→ Task details: Within the entries below, please retype exactly the lines starting with the line that has "epoch, batch_idx *" and going on through the line that has "See Also (6, 184, 64, 204)", but not the pictures.

→ Source records:
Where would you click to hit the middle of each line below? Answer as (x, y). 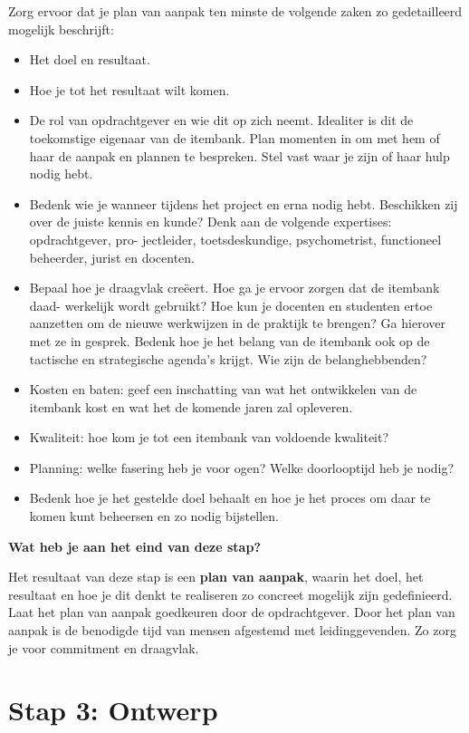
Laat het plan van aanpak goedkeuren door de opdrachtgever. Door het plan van (232, 612)
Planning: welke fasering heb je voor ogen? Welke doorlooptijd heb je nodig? (242, 467)
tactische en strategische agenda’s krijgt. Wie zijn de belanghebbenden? (228, 358)
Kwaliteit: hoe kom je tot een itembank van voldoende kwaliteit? (209, 437)
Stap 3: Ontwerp (113, 710)
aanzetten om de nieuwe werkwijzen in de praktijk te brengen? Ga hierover (237, 323)
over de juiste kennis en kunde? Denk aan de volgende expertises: (211, 222)
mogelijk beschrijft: (61, 29)
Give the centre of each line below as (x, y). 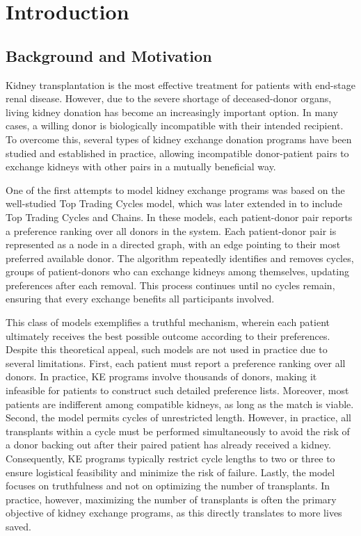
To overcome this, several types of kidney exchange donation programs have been (179, 139)
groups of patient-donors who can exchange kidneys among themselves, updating (177, 271)
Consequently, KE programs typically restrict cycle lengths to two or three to (170, 458)
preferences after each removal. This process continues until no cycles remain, (170, 285)
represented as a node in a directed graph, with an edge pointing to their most (173, 244)
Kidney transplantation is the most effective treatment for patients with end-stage (180, 84)
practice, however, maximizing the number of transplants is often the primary (171, 499)
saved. (19, 526)
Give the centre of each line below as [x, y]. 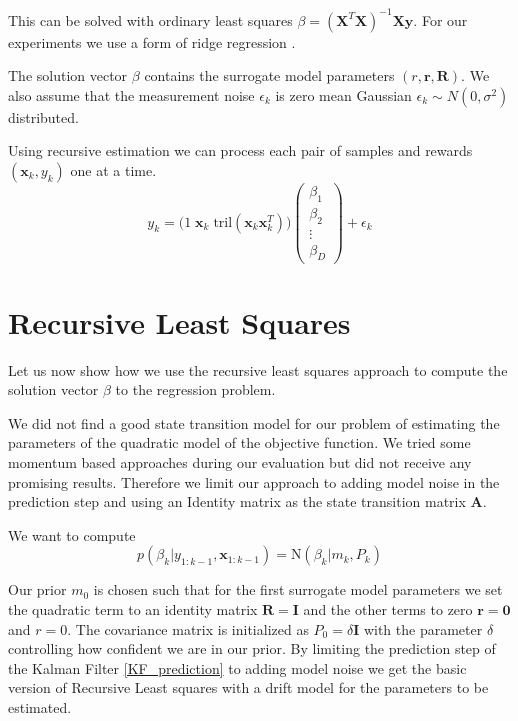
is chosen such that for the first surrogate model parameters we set [298, 589]
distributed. [43, 116]
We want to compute [72, 534]
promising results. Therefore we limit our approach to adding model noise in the [254, 481]
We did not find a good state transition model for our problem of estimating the [254, 422]
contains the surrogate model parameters [269, 75]
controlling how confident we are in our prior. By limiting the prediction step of [252, 648]
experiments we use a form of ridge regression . [152, 41]
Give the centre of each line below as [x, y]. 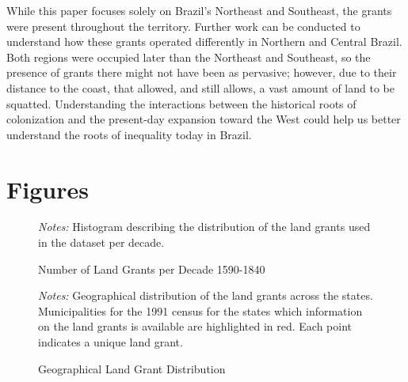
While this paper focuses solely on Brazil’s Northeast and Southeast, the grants [199, 10]
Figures [48, 189]
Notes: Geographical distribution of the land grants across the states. [206, 295]
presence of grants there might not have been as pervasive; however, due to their [202, 72]
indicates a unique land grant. [111, 342]
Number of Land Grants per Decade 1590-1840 [152, 269]
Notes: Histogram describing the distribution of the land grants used [204, 227]
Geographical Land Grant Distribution [132, 368]
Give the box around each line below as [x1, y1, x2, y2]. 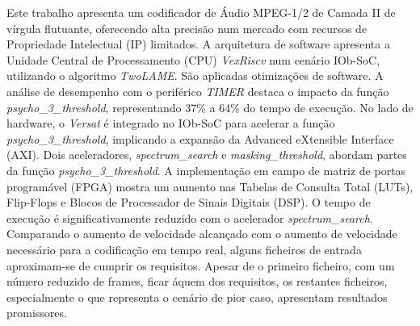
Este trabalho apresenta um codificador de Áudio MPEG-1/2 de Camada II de [6, 4, 396, 20]
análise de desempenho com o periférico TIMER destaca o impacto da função [6, 82, 389, 99]
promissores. [6, 304, 67, 321]
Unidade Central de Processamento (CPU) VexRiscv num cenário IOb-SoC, [6, 51, 380, 68]
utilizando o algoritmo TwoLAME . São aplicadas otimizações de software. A [6, 67, 384, 84]
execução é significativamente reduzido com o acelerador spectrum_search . [6, 209, 373, 226]
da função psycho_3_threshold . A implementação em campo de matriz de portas [6, 161, 406, 178]
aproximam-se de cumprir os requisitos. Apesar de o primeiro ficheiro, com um [6, 257, 395, 274]
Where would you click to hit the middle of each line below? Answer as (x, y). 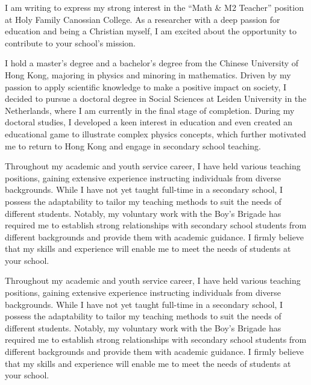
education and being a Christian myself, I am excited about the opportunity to (151, 31)
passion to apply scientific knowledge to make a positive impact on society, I (146, 86)
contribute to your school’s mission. (70, 42)
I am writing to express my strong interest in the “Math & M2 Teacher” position (154, 7)
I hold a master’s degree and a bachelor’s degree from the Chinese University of (152, 63)
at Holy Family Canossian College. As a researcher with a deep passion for (143, 19)
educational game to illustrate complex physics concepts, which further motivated (155, 133)
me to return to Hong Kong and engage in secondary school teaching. (133, 146)
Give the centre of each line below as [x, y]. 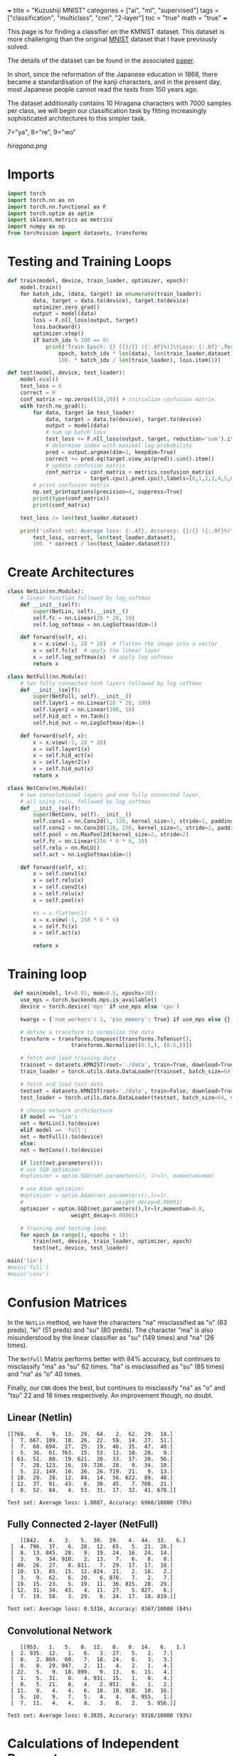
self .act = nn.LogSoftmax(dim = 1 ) [83, 854]
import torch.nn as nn [41, 200]
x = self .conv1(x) [60, 874]
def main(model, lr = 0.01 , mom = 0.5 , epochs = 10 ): [86, 994]
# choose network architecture [67, 1110]
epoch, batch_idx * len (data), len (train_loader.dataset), [147, 353]
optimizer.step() [58, 334]
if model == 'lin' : [49, 1117]
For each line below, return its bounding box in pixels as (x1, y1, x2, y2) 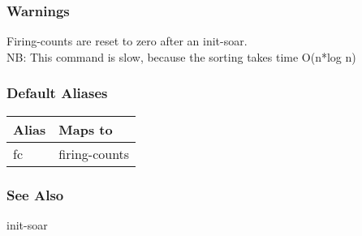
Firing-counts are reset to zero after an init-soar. (6, 32, 248, 49)
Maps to (58, 119, 113, 139)
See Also (6, 184, 64, 204)
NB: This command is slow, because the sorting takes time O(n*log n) (6, 48, 356, 65)
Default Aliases (6, 83, 108, 103)
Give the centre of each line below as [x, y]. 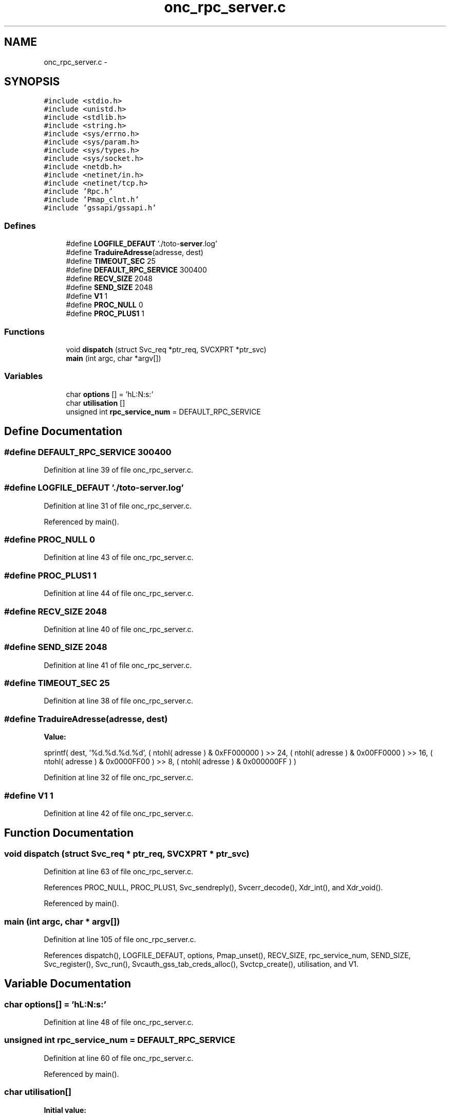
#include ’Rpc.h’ [79, 192]
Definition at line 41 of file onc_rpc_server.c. [118, 665]
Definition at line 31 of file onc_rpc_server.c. [118, 506]
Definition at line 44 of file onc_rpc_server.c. [119, 593]
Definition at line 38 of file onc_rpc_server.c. [119, 701]
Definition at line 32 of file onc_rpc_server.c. [118, 778]
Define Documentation [63, 431]
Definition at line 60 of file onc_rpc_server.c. [119, 1058]

→ Your solution:
epoch, batch_idx * len (data), len (train_loader.dataset), [147, 353]
optimizer.step() [58, 334]
if model == 'lin' : [49, 1117]
For each line below, return its bounding box in pixels as (x1, y1, x2, y2) 
Firing-counts are reset to zero after an init-soar. (6, 32, 248, 49)
Maps to (58, 119, 113, 139)
See Also (6, 184, 64, 204)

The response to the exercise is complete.